[Data Boundary: Start]

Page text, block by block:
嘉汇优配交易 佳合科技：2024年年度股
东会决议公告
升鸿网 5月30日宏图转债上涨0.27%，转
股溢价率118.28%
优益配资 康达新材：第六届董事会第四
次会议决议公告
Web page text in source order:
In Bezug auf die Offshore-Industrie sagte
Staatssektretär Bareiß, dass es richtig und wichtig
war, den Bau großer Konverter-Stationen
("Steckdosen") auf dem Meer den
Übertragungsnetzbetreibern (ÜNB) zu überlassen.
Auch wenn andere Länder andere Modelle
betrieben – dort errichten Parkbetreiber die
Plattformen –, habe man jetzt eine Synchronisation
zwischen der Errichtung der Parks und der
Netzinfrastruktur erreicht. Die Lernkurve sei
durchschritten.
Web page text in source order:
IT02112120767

[Data Boundary: End]
[Data Boundary: Start]

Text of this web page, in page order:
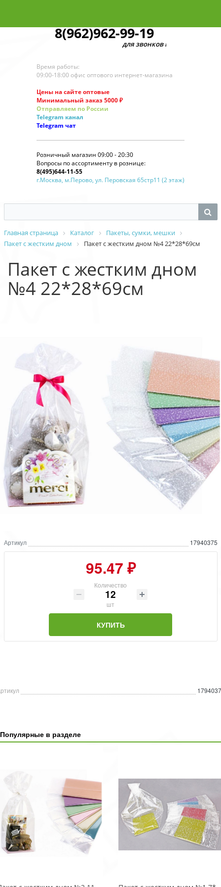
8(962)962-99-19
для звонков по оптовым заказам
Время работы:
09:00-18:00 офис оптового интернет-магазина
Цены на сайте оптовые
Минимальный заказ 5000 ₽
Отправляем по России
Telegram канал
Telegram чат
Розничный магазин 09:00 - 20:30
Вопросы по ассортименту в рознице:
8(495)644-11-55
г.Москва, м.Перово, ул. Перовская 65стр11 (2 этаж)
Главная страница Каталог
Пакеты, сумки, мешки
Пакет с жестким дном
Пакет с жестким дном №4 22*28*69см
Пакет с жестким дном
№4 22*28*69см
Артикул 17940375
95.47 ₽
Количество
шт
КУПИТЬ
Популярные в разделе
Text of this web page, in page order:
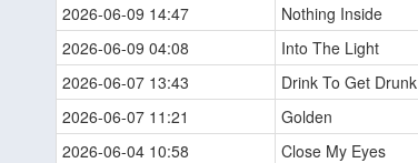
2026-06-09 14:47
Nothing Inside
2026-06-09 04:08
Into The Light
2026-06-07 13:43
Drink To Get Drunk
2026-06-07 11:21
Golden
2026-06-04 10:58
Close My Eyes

[Data Boundary: End]

### Work request
Among the records above, a stretch begins at the line containing "8(962)962-99-19" and ends at the line containing "Популярные в разделе". Restate that stretch word for word, and nothing else.

### Exercise solution
8(962)962-99-19
для звонков по оптовым заказам
Время работы:
09:00-18:00 офис оптового интернет-магазина
Цены на сайте оптовые
Минимальный заказ 5000 ₽
Отправляем по России
Telegram канал
Telegram чат
Розничный магазин 09:00 - 20:30
Вопросы по ассортименту в рознице:
8(495)644-11-55
г.Москва, м.Перово, ул. Перовская 65стр11 (2 этаж)
Главная страница Каталог
Пакеты, сумки, мешки
Пакет с жестким дном
Пакет с жестким дном №4 22*28*69см
Пакет с жестким дном
№4 22*28*69см
Артикул 17940375
95.47 ₽
Количество
шт
КУПИТЬ
Популярные в разделе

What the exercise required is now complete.